Furthermore, the influence of items linked to individuals’ ability to carry out daily activities and to the incidence of diseases requiring monitoring stood out in the “General Health” domain. Nowadays, oral diseases are a relevant public health issue since they contribute to high disease rates, as well as have significant impact on people’s quality of life and, consequently, on their ability to carry out daily activities. They are prevalent diseases capable of causing complications in all age groups - their gradients are mainly differentiated by age and socioeconomic status.

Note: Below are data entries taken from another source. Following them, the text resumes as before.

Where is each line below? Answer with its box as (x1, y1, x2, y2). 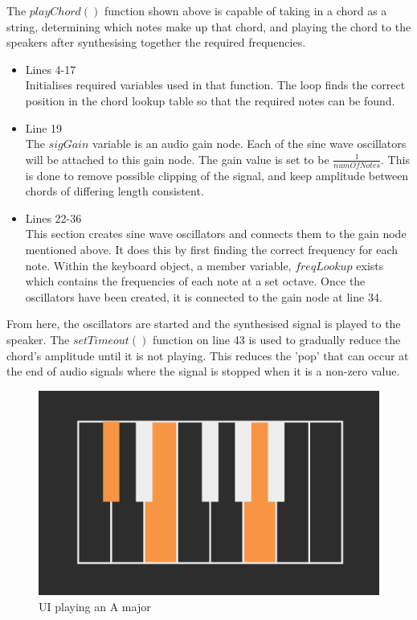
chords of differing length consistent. (25, 183, 204, 199)
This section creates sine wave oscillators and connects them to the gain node (25, 225, 407, 242)
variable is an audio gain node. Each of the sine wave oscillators (92, 135, 407, 152)
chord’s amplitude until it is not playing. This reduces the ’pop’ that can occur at (6, 347, 409, 363)
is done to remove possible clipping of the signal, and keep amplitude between (25, 166, 409, 183)
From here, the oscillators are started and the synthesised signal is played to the (6, 315, 401, 332)
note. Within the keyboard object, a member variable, (25, 257, 292, 273)
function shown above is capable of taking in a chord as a (104, 2, 387, 18)

They are extremely relevant among adult individuals, since oral conditions are featured by chronic pathologies presenting slow progression [26]. Therefore, the concept of health-related quality of life requires taking into consideration not only factors, such as malaise, pain or functional changes, but also emotional aspects and social functions associated with health [27].

Although the current study was carried out with a convenience sample that is not statistically representative of the Brazilian population, it took into account individuals from all five Brazilian regions. Thus, it covered the country’s wide territorial, cultural and social diversity. However, results have evidenced that the cut-off scores established through the herein performed analyses presented high accuracy in classifying individuals in low or high dental vulnerability ranges.

Conclusion

Oral Health Teams in PHC face the challenge of organizing access considering the imbalance between high population demand and the number of professionals. Furthermore, access organization occurs based on biological risk determined largely after an assessment with the dentist. At this context, when stratifying dental vulnerability applying EVO-BR scores, it is possible to consider multiple factors. Besides, EVO-BR, can be used by any PHC health professionals, including community health workers, subsiding this way a broad information to prioritizing oral health services offer at PHC context. Thus, EVO-BR has proved to be an important instrument to help identifying oral health determining and conditioning factors in populations served by PHC, contributing to oral health care organization in compliance with universality, comprehensiveness, and equity principles.

Further studies should be conducted to assess the potential applicability of this scale in health professionals’ clinical practice and in public policy planning processes.